(Beginning of Records for this exercise)

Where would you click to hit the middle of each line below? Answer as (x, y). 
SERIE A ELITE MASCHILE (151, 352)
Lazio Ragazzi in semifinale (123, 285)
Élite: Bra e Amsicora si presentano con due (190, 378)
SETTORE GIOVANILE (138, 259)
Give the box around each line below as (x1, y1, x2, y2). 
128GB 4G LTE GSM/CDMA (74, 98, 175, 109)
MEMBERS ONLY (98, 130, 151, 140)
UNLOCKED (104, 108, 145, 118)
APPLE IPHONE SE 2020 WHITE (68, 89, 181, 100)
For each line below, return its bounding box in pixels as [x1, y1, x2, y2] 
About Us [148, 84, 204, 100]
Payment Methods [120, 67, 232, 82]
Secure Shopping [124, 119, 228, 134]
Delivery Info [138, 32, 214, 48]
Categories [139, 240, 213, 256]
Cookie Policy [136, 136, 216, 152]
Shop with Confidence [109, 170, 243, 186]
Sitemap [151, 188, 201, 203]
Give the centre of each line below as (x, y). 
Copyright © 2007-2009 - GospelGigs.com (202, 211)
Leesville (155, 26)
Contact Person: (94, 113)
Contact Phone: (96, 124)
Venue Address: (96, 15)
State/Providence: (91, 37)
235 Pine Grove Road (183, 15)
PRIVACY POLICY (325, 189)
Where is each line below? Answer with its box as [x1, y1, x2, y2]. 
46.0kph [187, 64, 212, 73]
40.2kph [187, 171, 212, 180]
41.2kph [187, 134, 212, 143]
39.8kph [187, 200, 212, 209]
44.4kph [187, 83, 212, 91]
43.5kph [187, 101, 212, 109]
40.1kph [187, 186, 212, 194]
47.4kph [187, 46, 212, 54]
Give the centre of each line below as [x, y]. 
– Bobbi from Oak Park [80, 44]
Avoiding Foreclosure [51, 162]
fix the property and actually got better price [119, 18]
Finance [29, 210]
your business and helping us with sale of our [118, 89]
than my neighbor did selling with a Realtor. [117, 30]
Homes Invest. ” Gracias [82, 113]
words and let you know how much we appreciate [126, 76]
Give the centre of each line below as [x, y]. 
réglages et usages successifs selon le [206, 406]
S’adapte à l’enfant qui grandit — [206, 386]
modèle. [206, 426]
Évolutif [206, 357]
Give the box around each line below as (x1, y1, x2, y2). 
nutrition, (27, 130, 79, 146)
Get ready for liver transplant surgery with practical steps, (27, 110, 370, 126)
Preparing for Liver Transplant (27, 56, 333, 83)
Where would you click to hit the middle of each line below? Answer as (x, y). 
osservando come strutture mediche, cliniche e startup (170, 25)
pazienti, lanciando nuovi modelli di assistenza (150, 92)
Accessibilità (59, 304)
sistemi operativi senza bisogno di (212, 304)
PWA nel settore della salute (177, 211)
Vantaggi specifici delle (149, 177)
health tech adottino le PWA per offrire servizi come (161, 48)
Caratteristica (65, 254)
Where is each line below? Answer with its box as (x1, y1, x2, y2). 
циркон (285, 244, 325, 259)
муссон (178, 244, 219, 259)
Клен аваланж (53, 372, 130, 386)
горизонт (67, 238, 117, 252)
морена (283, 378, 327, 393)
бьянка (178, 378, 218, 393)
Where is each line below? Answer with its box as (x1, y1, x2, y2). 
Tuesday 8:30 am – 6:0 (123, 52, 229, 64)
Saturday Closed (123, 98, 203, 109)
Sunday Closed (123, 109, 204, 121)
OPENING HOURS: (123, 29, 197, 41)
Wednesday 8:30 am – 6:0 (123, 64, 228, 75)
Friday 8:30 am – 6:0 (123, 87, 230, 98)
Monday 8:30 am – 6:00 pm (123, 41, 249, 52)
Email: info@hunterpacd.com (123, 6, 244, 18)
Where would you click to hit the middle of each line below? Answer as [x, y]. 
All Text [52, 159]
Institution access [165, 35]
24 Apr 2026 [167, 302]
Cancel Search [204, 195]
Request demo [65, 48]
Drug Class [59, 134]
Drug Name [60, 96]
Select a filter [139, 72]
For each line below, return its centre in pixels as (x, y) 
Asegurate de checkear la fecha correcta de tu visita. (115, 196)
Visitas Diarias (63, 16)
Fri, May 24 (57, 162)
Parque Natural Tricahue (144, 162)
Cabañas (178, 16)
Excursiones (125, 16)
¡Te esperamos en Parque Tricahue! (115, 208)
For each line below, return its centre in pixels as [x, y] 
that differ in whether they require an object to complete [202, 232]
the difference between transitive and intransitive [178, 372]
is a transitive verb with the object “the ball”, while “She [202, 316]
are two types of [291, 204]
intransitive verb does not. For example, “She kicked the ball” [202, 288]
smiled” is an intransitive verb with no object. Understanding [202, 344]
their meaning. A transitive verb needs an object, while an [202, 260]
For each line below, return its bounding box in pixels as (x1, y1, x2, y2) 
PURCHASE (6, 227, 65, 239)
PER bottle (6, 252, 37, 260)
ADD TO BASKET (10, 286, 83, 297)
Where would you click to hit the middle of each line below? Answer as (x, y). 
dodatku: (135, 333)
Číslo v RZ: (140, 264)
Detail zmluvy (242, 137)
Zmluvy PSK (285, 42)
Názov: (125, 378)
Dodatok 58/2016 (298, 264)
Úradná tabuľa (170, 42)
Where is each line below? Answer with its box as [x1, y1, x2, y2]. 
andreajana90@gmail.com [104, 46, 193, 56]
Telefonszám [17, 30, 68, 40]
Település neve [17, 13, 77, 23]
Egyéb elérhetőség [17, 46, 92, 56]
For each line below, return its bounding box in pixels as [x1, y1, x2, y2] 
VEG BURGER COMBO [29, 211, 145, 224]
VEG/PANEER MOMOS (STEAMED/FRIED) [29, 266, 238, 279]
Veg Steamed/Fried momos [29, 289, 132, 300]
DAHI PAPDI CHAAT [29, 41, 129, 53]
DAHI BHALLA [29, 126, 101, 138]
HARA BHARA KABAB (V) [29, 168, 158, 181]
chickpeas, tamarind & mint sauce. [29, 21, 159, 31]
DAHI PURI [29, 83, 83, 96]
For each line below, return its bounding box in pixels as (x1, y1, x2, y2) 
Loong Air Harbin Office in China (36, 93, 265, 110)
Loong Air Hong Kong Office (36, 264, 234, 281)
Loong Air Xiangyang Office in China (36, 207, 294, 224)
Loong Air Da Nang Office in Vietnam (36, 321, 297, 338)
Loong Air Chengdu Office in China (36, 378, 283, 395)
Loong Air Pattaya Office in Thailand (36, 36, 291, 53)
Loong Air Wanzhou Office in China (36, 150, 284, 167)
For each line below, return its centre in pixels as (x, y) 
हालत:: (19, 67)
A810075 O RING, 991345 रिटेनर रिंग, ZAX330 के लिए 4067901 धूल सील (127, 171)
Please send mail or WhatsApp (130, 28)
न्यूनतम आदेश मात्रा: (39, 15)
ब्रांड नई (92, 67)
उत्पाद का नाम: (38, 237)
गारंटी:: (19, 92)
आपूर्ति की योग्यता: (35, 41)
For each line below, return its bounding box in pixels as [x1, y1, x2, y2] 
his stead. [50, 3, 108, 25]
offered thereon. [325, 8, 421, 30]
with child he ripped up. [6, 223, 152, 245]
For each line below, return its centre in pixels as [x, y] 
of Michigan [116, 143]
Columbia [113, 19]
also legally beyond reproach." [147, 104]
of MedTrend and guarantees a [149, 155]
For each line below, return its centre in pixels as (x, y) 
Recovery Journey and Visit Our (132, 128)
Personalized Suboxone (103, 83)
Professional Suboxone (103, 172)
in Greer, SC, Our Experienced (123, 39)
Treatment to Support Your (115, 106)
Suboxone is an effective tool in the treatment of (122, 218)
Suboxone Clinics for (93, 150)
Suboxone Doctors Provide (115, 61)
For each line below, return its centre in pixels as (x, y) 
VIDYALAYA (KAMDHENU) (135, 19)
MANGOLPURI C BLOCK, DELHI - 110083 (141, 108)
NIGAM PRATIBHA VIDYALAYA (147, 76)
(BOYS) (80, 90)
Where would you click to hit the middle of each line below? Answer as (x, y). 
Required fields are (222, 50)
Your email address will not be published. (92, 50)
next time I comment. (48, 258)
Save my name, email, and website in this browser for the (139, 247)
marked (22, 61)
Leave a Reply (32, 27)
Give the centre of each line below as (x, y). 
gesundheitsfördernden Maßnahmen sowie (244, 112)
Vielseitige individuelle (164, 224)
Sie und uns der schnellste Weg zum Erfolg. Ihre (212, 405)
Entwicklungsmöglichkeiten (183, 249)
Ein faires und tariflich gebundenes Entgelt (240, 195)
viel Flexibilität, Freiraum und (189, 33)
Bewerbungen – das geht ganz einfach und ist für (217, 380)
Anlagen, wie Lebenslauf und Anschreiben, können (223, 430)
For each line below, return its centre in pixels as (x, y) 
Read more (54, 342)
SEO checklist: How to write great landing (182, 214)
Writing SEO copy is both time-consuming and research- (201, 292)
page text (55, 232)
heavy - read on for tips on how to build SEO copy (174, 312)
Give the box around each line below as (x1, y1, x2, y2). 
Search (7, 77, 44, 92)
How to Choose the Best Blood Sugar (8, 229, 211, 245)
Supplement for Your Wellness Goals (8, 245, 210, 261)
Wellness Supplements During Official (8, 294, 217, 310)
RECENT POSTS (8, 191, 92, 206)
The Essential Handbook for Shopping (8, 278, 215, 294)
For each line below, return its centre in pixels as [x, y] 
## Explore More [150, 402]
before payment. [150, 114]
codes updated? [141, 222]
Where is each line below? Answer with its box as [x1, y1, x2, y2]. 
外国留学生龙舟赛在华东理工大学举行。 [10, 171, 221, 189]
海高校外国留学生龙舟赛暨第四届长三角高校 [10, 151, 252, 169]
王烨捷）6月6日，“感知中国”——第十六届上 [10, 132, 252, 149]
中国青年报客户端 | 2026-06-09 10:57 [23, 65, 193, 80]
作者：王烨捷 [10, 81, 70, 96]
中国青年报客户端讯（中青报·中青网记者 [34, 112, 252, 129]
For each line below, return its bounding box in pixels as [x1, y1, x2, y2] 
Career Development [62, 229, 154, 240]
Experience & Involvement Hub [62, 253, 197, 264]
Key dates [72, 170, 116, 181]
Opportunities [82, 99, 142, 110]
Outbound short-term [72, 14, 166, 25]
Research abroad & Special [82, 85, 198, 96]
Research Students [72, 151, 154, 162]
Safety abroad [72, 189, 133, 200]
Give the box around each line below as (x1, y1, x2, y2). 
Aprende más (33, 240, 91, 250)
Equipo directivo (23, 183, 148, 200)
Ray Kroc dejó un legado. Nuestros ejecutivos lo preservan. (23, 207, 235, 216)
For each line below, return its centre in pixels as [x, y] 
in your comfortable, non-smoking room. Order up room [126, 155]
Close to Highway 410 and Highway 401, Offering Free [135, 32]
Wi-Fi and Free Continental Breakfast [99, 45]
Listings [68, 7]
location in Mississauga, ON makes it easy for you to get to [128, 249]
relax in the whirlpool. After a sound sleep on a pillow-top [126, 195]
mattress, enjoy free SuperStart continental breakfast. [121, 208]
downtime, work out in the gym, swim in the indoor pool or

(End of Records for this exercise)

### Exercise directions
Take the records above and return, word for word, only the lines that fall from the line with "next time I comment. (48, 258)" to the line with "Ein faires und", both of them included.

### Exercise answer
next time I comment. (48, 258)
Save my name, email, and website in this browser for the (139, 247)
marked (22, 61)
Leave a Reply (32, 27)
Give the centre of each line below as (x, y). 
gesundheitsfördernden Maßnahmen sowie (244, 112)
Vielseitige individuelle (164, 224)
Sie und uns der schnellste Weg zum Erfolg. Ihre (212, 405)
Entwicklungsmöglichkeiten (183, 249)
Ein faires und tariflich gebundenes Entgelt (240, 195)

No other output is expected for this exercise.